Our meta-analysis showed sensitivity and specificity of 0.82 and 0.73 for the BI at recommended cut-off in psychiatric services, respectively. In this context, Carvalho et al. performed a meta-analysis to compare the diagnostic accuracy of the bipolar spectrum diagnostic scale (BSDS), HCL-32 and (MDQ, and reported summary sensitivities of 81%, 66% and 69%, as well as specificities of 67%, 79% and 86% for the HCL-32, MDQ, and BSDS in psychiatric services, respectively [10]. Thus, the BI could be more accurate than the other available tools for the detection of BD in primary care or general population settings. Given that the BSDS, HCL-32, and MDQ were proposed to advance the diagnosis of less exuberant BD [34, 35], this may explain why the other tools are less accurate than the BI for detection of BD.

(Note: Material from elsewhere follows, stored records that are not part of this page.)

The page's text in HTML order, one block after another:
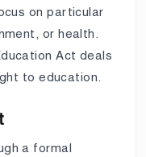
on particular
or health.
Act deals
to education.
a formal
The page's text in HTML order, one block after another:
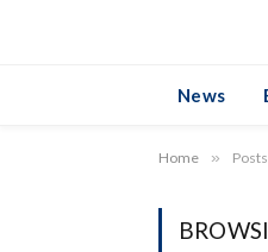
News
Home »
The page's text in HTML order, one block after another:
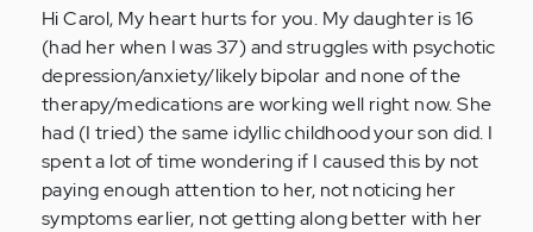
to
by
Anonymous
(not
verified)
Hi Carol, My heart hurts for you. My daughter is 16
(had her when I was 37) and struggles with psychotic
depression/anxiety/likely bipolar and none of the
therapy/medications are working well right now. She
had (I tried) the same idyllic childhood your son did. I
spent a lot of time wondering if I caused this by not
paying enough attention to her, not noticing her
symptoms earlier, not getting along better with her
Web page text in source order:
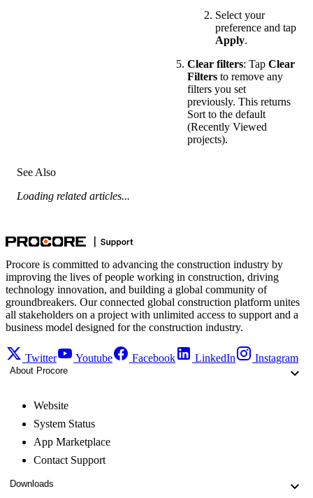
Select your
preference and tap
Apply.
Clear filters: Tap Clear
Filters to remove any
filters you set
previously. This returns
Sort to the default
(Recently Viewed
projects).
See Also
Loading related articles...
Procore is committed to advancing the construction industry by
improving the lives of people working in construction, driving
technology innovation, and building a global community of
groundbreakers. Our connected global construction platform unites
all stakeholders on a project with unlimited access to support and a
business model designed for the construction industry.
Twitter Youtube Facebook LinkedIn Instagram
About Procore
Website
System Status
App Marketplace
Contact Support
Downloads
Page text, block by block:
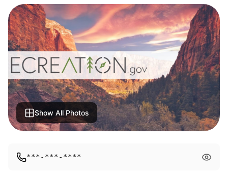
Show All Photos
***-***-****
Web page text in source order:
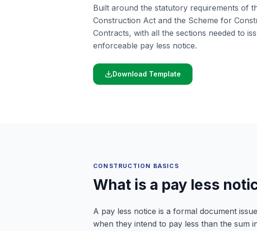
Built around the statutory requirements of
Construction Act and the Scheme for
Contracts, with all the sections needed to
enforceable pay less notice.
Download Template
CONSTRUCTION BASICS
What is a pay less
A pay less notice is a formal document
when they intend to pay less than the sum
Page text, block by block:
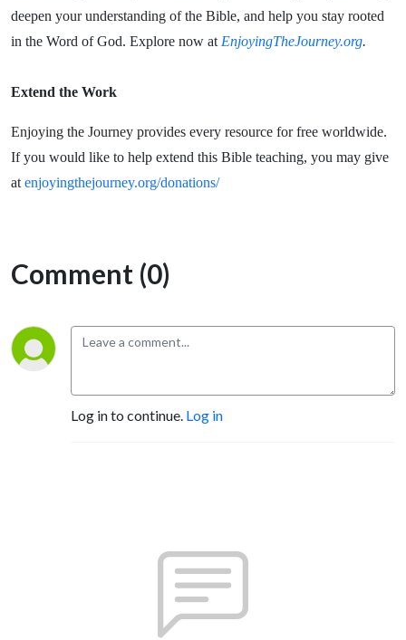
deepen your understanding of the Bible, and help you stay rooted
in the Word of God. Explore now at EnjoyingTheJourney.org.
Extend the Work
Enjoying the Journey provides every resource for free worldwide.
If you would like to help extend this Bible teaching, you may give
at enjoyingthejourney.org/donations/
Comment (0)
Log in to continue. Log in
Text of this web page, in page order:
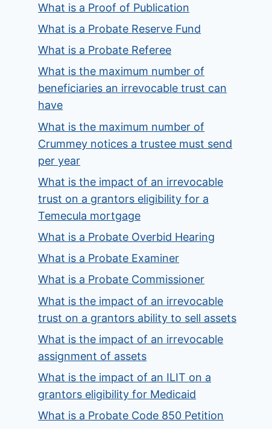
What is a Proof of Publication
What is a Probate Reserve Fund
What is a Probate Referee
What is the maximum number of
beneficiaries an irrevocable trust can
have
What is the maximum number of
Crummey notices a trustee must send
per year
What is the impact of an irrevocable
trust on a grantors eligibility for a
Temecula mortgage
What is a Probate Overbid Hearing
What is a Probate Examiner
What is a Probate Commissioner
What is the impact of an irrevocable
trust on a grantors ability to sell assets
What is the impact of an irrevocable
assignment of assets
What is the impact of an ILIT on a
grantors eligibility for Medicaid
What is a Probate Code 850 Petition
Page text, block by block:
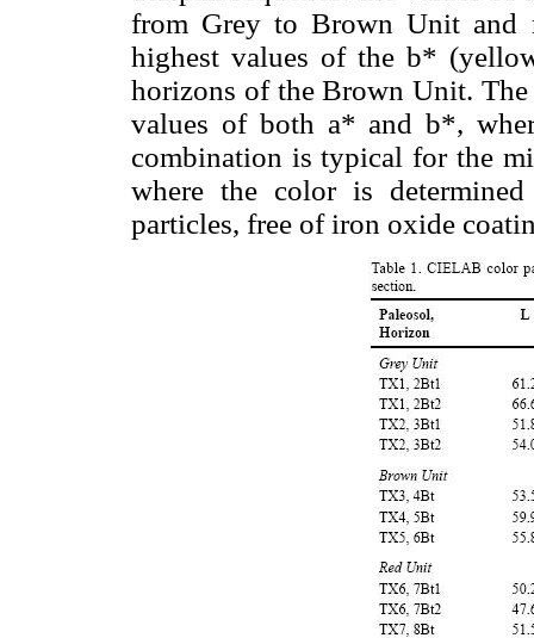
from Grey to Brown Unit and
highest values of the b*
horizons of the Brown Unit.
values of both a* and b*,
combination is typical for the
where the color is
particles, free of iron oxide
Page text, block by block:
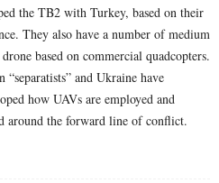
the TB2 with Turkey, based on their
They also have a number of medium
based on commercial quadcopters.
“separatists” and Ukraine have
how UAVs are employed and
around the forward line of conflict.
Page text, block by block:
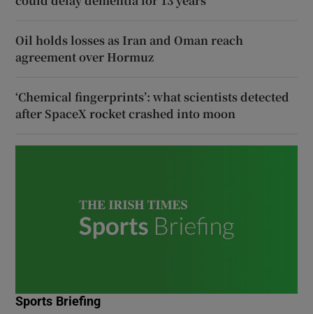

The age of onset is very important in BI; thus, earlier ages of onset include higher scores, which point toward a greater probability of BD [36]. Proper care of people with BD needs an in-depth understanding of the subtleties of symptoms at different ages, as well as considering the age of onset, which may have an etiological worth [37]. Truthfully, from the clinical practice point of view, a recent meta-analytical study showed that early age of onset is associated with longer delays in diagnosis and treatment, more severe depression, higher levels of anxiety, and substance use [38]. Another study revealed that given the difference in terms of both ages of onset and initial treatment, though intervention in early-onset may reduce the severity of the disorder and prevent secondary symptoms, this should be determined in the clinical practice context [39]. Therefore, it is very important to pay attention to the age of onset in terms of the BI combined with clinical psychiatry.

Present classification systems that discriminate BD from MDD are polarity-based rather than recurrence [40]; thus, there is a risk of being mistakenly diagnosed as MDD [41]. Using recovery period as a discrimination factor of recurrent distinct manic episodes, of which the highest BI score (score of 20) describes full recovery makes this factor and the earlier age of onset useful predictors of bipolar diathesis. In this context, Mossolov et al. conducted a non-interventional diagnostic study on 409 patients with recurrent depressive disorder (RDD), and showed that among these patients, 40.8% had a diagnosis of bipolar disorder [26]. This means that focusing on the course of the disease not only helps to diagnose BD, but also to understand BD features and traits.

Limitations

The present study includes some limitations. First, the sample size was relatively small. Only 9 studies were involved in the meta-analysis. Second, the data collection method may affect the result; e.g., diverse cut-off criteria can lead to different diagnostic indices (sensitivity, specificity, PPV, NPV, and accuracy) rates. Third, using different diagnostic criteria for BD, may influence diagnostic indices rates. Fourthly, there was high heterogeneity certain risk of bias in data among included studies in meta-analysis. Thus, the findings should be generalized with caution as if they might indeed be applied in clinical practice.

Conclusions

BI appears to be a useful screening instrument with suitable psychometric properties to identify BD compared to both the MDQ and the HCL-32. It should be noted that the false-positive cases could be far higher when applying screening instruments for BD. Consequently, patients detected by the BI should be confirmed through diagnostic interview. Thus, more studies are needed to explore the optimal cut-off values of BI among screened populations during long-term follow-up, since a considerable portion of individuals primarily diagnosed with MDD could have BD.